Authorities accused Kim, a somewhat reclusive 30-year-old who lived with his parents, of traveling to college campuses up and down the Willamette Valley to steal thousands of pairs of panties. The burglaries, they allege, were part of an obsession that left him with a vast collection of pornography depicting violence against women and, in a few cases, images of children.
A police task force investigating Wilberger's May 24 disappearance from a Corvallis apartment complex was intrigued by Kim's links to the apartments. They suspected Kim of stealing panties and lint from a clothes drier in the complex, cyber-stalking an OSU swimmer who resembled Wilberger and searching the Internet for nations without extradition treaties with the United States.

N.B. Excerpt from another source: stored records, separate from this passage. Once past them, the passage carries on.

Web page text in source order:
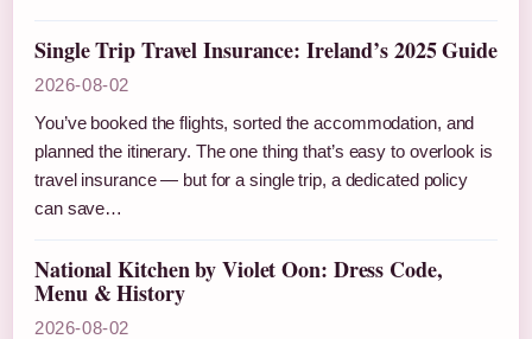
Single Trip Travel Insurance: Ireland’s 2025 Guide
2026-08-02
You’ve booked the flights, sorted the accommodation, and
planned the itinerary. The one thing that’s easy to overlook is
travel insurance — but for a single trip, a dedicated policy
can save…
National Kitchen by Violet Oon: Dress Code,
Menu & History
2026-08-02

Prosecutors meeting in Portland on Jan. 24 offered Kim's lawyer, Des Connall, a plea deal that would have put Kim behind bars for at least eight years in the panty theft and child-porn cases from four counties. But Kim allowed the offer to expire this week as his family and Korean American leaders worked to get him exonerated in the Wilberger probe.
In interviews with The Oregonian this week, Kim's parents acknowledged that their son is clinically depressed. The Kims said they hope to get their son out of jail and into counseling for an obsession so foreign to them that, upon his arrest, his mother scurried to a medical dictionary to look up the word "fetish."
Joo and Dong Kim maintain that their son was with them on the morning Wilberger disappeared. Court documents tend to back up their assertions that he spent the morning making a stock trade, answering the phone and -- about three hours after Wilberger vanished -- buying a laptop computer in Tigard.
Kim has not been charged in connection with the Wilberger case. The young woman's mother, Cammy Wilberger, said Wednesday that the family keeps in close contact with the task force and has "never really focused on him."
Judges in four counties have set bails too high in the panty theft and child pornography cases for Kim's parents to pay.
On Thursday, Washington County Circuit Judge Donald R. Letourneau dropped Kim's bail from $1.3 million to $480,000, saying the public would still be protected because of the high bail -- now amounting to $15.48 million -- in four counties.
With more than 20 of Kim's friends and relatives packed into the courtroom, defense lawyer Shannon Connall, filling in for Des Connall, her father, argued that her client's aggregate bail in Benton, Multnomah and Yamhill counties was tantamount to no bail at all.
Moved to act
The recent emergence of Korean community leaders behind the Kims is remarkable for an immigrant culture that tends to distance itself from unseemly and criminal behavior, said Ronault Latang Sayang Catalani, a lawyer and family friend.
"We (Asians) don't even openly discuss underwear," Catalani said. Leaders of the Korean American Citizens League and the Korean Society of Oregon overcame that taboo, he said, as they learned more about Kim's alibi and authorities' handling of his case.
"If something has gone wrong and this man needs to be punished, people are all for this," Catalani said. "But they are sensing that this -- the exorbitantly high bail, this 'person of interest' business -- is not justice."
Kim's isolation began the moment he set foot in America at the age of 4.
Joo and Dong Kim had grown up in influential upper-middle-class Seoul families during the Korean War. In 1978, fearful that North Korea would invade the south and uneasy about the southern dictatorship's brutal treatment of pro-democracy activists, the couple immigrated with their two children to the United States.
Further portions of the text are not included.